The entries are usually casted to upper case letters. Set read("path.fasta", upper=False)
to disable casting.
fos = mf.read("dolphin.fasta") # List of fasta entries.
fos = mf.read("mouse.fasta", upper=False) # The entries won't be casted to upper case.
fos = mf.read("reads.tar.gz") # Is able to handle compressed files.
Writing FASTA files
write()
is a basic fasta reader.
It takes a single or a list of fasta_objects and writes it to the given path.
The file is usually overwritten. Set write(fo, "path.fasta", mode="a")
to append file.
fos = mf.read("dolphin.fasta") # List of fasta entries
mf.write(fos, "new.fasta")
Sequence translation
translate_seq()
translates a sequence starting at position 0.

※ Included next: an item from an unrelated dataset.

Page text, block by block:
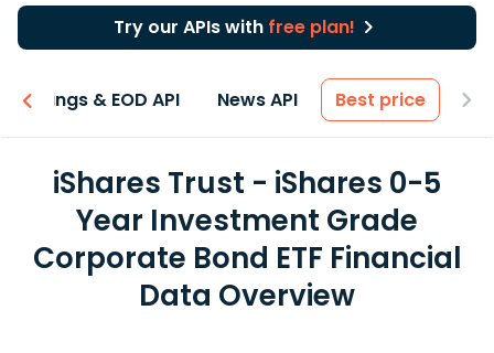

Unless translation_dict is provided, the standart bacterial code is used. If the codon was not found, it will be replaced by an ~
. Tailing bases that do not fit into a codon will be ignored.
mf.translate_seq("CGGCCTTCTATCTTCTTC") # Will return RPSIFF
d = {"CGG": "Z", "CTT": "A"}
mf.translate_seq("CGGCTT", d) # Will return ZA.
Reverse Complement
reverse_comp()
converts a sequence to its reverse comlement.
Unless complement_dict is provided, the standart complement is used. If no complement was found, the nucleotide remains unchanged.
mf.reverse_comp("CGGCCTTCTATCTTCTTC") # Will return GAAGAAGATAGAAGGCCG
d = {"C": "Z", "T": "Y"}
mf.reverse_comp("TC", d) # Will return ZY
License
Copyright (C) 2021 by Jules Kreuer - @not_a_feature
This piece of software is published unter the GNU General Public License v3.0
TLDR:
| Permissions | Conditions | Limitations |
| ---------------- | ---------------------------- | ----------- |
| ✓ Commercial use | Disclose source | ✕ Liability |
| ✓ Distribution | License and copyright notice | ✕ Warranty |
| ✓ Modification | Same license | |
| ✓ Patent use | State changes | |
| ✓ Private use | | |
Go to LICENSE.md to see the full version.
Dependencies
In addition to packages included in Python 3, this piece of software uses 3rd-party software packages for development purposes that are not required in the published version. Go to DEPENDENCIES.md to see all dependencies and licenses.